Supply does not meet the demand of the rising population
Sydney: Australian banks must maintain lending standards to prevent the house price surge, stoked by population growth, from turning into a bubble, a central bank official said.
"It will be important for lenders to remain prudent in their standards," Reserve Bank of Australia head of financial stability Luci Ellis said yesterday.
"It will be equally important for prospective borrowers to have realistic expectations, and not to rely on a hoped-for capital gain in order to service their debts," she said.
Prices in Australia's $3.5 trillion (Dh12.85 trillion) property market, which accounts for around 60 per cent of household assets, grew 20 per cent in the 12 months through March, prompting some analysts to warn of a bubble.
The gains, which Ellis said were driven by higher population growth and slower dwelling supply, were among reasons Governor Glenn Stevens had led Group of 20 policy makers into raising borrowing costs.
"We do not have a credit-fuelled speculative bubble on our hands," Ellis told the 2010 Financial Review Residential Property Conference yesterday.
"It would not be desirable for the current situation to turn into one."
"The nature of the demand shock Australia faces means that it would be helpful if more of that demand could be accommodated with extra homes for occupation, instead of by higher prices," she said.
Dwelling prices climbed last year after the central bank slashed the benchmark interest rate to a half-century low of 3 per cent and the government temporarily tripled grants to first-time buyers of newly built dwellings to Dh67,000.
Rising prices
"Housing prices have been rising quite quickly of late," Ellis said.
"A number of factors have been boosting housing demand, and supply has struggled to keep pace."
Population growth is now "running noticeably faster than growth in the dwelling stock," she said.
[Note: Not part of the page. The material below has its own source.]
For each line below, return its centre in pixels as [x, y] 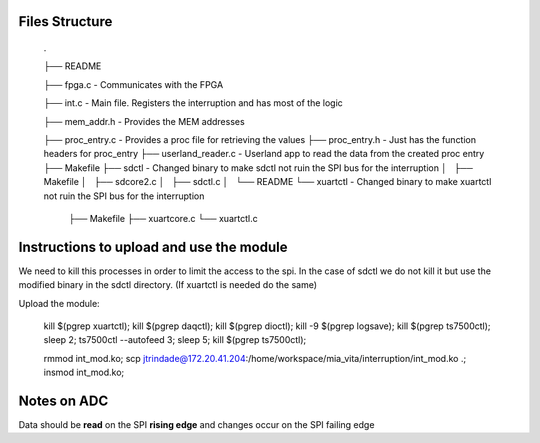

Foreign buyers of Australian bank bonds were increasingly concerned a bubble was developing in the nation's property market, Fitch Ratings said.
Offshore investors had been asking if there was "an asset bubble forming in the housing market," Fitch senior director John Miles said yesterday.
"If the investors perceive there is, then that could be a problem," he said.
Since early October, Stevens has increased the benchmark rate by 150 basis points to 4.5 per cent this month.